— Exercise aim —
Filter the records, keeping every line that has the string "dimensional".

____________

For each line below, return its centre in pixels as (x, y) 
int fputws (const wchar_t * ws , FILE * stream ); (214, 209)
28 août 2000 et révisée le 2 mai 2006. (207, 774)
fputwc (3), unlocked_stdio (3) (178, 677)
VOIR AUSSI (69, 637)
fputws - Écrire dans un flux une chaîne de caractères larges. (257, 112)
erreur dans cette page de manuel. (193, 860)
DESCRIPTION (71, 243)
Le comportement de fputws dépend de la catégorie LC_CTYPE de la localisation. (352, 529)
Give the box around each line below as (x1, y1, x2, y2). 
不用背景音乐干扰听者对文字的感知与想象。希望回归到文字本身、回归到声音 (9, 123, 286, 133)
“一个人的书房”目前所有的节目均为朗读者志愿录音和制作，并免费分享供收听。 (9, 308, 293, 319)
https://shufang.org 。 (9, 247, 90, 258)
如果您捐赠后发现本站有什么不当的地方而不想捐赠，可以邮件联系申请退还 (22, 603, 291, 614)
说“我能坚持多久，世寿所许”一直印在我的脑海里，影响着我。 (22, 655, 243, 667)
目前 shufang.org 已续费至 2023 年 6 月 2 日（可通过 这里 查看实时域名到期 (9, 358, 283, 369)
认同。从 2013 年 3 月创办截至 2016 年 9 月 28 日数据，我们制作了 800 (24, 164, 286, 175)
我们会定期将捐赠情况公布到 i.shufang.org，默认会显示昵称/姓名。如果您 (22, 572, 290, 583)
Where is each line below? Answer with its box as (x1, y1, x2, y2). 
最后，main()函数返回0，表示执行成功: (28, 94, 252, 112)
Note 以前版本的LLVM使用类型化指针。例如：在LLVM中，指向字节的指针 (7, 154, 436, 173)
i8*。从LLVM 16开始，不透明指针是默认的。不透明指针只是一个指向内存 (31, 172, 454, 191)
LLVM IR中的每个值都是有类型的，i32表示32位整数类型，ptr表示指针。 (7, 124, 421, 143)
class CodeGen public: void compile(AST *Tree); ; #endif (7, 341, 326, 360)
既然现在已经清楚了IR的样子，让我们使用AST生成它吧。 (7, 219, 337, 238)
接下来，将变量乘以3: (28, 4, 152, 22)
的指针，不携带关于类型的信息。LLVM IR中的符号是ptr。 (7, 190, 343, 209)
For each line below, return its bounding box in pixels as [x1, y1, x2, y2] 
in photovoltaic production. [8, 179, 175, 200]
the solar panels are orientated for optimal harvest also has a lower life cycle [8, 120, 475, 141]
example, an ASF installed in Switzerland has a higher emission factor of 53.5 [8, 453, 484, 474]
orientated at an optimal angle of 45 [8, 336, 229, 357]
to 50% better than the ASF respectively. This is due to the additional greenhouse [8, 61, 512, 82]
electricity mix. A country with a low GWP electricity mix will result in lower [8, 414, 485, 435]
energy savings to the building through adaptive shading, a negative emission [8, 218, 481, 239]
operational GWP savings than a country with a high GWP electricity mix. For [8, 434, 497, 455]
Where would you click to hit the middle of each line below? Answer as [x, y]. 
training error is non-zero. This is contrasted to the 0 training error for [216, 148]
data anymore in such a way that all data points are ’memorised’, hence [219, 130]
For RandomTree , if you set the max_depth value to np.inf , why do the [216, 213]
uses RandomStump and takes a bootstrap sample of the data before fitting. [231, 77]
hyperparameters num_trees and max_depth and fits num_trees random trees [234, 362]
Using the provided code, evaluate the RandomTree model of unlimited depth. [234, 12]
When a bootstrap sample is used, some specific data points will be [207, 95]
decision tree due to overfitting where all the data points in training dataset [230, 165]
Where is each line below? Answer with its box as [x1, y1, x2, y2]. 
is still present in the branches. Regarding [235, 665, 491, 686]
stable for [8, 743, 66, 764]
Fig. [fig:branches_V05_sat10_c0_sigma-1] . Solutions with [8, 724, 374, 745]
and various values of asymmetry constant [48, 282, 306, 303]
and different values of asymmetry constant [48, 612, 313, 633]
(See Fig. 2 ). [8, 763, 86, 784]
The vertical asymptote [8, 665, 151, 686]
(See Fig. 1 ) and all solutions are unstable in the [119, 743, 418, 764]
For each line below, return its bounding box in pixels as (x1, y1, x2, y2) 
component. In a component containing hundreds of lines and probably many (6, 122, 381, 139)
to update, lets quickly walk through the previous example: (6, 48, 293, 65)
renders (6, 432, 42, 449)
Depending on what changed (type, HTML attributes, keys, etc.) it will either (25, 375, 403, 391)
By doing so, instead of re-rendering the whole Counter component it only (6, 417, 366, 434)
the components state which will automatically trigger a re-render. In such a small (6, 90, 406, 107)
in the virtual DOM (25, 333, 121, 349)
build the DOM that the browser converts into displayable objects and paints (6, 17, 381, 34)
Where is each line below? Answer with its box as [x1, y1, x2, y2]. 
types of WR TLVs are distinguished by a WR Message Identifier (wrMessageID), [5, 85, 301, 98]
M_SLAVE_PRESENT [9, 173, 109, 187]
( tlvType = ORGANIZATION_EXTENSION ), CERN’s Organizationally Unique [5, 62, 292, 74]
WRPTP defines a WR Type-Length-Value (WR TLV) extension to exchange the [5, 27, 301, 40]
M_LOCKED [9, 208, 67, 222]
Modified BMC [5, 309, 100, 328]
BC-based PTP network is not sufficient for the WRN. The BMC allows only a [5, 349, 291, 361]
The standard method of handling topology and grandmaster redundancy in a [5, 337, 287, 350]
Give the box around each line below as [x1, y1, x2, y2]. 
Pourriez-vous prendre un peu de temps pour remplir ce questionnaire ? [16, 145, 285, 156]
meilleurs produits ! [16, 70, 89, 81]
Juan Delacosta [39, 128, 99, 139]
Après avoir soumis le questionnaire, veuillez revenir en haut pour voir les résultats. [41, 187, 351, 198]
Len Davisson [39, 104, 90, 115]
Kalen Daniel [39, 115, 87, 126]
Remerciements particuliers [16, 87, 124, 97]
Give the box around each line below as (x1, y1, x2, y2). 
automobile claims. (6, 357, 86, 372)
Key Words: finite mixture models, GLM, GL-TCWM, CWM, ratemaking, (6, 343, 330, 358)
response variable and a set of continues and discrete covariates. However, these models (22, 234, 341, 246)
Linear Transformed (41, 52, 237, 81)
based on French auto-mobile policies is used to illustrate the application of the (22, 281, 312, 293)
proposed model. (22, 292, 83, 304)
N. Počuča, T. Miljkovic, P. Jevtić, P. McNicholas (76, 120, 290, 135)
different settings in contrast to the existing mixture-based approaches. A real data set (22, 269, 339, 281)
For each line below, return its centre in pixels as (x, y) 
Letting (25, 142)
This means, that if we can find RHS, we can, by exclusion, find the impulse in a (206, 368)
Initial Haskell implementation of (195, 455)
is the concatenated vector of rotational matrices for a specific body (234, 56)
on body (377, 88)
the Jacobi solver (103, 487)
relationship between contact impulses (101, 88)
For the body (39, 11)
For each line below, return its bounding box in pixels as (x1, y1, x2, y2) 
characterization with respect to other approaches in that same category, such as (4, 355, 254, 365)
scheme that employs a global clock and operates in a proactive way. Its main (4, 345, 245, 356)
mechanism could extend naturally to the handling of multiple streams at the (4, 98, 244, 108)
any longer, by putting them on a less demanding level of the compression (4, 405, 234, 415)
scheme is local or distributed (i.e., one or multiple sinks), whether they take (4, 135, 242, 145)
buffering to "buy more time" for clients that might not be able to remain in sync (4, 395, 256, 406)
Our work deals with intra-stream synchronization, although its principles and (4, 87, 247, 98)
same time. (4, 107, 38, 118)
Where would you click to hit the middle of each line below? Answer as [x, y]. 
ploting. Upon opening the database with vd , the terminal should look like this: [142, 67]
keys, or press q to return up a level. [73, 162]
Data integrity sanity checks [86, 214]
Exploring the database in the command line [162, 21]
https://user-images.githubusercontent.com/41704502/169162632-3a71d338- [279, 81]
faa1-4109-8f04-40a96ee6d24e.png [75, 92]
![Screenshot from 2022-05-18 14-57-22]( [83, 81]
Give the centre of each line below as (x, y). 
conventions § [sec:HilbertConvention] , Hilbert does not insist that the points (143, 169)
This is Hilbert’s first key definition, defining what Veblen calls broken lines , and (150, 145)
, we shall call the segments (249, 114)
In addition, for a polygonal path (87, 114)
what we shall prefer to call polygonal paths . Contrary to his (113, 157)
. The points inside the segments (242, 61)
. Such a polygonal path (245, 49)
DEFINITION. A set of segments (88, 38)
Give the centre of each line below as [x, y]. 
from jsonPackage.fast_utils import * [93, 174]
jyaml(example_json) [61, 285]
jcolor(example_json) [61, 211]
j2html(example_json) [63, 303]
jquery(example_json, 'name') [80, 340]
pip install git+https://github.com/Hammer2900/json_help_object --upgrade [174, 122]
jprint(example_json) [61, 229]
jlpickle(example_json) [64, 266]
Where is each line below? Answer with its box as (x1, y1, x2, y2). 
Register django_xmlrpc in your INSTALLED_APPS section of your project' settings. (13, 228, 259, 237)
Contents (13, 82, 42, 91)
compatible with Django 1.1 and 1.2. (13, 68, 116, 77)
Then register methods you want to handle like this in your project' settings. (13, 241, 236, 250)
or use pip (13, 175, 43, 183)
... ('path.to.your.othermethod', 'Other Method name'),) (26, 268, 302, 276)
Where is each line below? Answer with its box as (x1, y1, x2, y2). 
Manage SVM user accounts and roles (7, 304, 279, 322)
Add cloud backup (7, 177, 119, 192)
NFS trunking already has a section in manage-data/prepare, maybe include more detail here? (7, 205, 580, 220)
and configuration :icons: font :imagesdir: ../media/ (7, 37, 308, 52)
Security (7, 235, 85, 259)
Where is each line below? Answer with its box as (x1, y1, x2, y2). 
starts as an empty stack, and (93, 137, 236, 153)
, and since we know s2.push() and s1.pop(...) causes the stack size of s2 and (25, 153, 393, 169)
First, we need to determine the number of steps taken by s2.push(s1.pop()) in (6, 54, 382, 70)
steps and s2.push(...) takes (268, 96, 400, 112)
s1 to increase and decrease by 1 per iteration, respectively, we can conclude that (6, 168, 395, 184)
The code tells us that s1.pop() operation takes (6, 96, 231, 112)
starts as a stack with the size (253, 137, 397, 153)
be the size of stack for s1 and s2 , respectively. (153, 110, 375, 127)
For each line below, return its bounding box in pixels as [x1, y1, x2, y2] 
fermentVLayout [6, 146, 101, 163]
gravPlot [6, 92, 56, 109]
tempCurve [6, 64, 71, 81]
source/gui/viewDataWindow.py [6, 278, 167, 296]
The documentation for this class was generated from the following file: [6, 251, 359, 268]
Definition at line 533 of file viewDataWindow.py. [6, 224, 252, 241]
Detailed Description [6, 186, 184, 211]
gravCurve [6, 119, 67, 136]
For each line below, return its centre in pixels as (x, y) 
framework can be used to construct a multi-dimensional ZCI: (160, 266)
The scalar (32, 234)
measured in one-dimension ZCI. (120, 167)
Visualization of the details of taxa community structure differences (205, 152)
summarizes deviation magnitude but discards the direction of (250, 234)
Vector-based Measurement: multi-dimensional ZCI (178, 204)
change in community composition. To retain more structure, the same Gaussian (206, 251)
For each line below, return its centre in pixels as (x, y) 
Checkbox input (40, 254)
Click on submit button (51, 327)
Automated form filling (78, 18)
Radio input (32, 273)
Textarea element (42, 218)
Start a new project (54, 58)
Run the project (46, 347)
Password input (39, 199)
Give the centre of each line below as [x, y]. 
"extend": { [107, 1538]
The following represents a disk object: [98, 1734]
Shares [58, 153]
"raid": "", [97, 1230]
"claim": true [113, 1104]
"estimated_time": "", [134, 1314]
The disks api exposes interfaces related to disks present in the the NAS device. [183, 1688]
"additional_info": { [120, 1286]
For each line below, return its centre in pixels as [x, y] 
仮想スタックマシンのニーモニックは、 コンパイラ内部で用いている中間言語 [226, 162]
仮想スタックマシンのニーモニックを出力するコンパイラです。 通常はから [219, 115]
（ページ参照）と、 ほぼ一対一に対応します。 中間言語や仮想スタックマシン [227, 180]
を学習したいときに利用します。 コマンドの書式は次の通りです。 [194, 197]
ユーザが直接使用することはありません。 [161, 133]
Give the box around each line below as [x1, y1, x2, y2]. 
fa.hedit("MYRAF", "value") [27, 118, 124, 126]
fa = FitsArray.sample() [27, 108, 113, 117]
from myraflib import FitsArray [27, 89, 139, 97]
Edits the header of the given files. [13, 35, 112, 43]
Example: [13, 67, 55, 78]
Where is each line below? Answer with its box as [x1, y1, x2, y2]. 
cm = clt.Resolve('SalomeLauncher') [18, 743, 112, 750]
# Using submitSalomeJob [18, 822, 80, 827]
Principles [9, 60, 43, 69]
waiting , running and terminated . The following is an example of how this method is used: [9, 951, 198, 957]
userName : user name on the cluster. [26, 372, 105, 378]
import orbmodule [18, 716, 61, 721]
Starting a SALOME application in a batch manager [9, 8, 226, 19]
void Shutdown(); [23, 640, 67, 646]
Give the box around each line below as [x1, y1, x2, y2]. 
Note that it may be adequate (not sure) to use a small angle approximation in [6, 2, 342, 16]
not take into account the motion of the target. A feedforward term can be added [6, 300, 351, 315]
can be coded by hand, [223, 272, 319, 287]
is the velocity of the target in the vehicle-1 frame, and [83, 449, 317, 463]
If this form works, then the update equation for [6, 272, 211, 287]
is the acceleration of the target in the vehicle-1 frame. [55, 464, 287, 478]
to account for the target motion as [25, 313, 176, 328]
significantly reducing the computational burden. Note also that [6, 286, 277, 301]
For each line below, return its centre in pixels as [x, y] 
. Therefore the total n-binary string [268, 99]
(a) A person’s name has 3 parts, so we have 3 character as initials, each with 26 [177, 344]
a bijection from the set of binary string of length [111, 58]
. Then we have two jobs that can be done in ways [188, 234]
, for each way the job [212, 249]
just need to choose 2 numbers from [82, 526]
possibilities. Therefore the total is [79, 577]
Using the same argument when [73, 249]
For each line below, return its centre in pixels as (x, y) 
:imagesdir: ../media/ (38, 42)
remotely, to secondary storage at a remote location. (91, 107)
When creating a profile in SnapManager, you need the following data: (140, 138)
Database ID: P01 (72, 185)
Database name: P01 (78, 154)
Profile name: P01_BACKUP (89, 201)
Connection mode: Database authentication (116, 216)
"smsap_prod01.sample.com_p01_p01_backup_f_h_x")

____________

— Answer area —
framework can be used to construct a multi-dimensional ZCI: (160, 266)
Vector-based Measurement: multi-dimensional ZCI (178, 204)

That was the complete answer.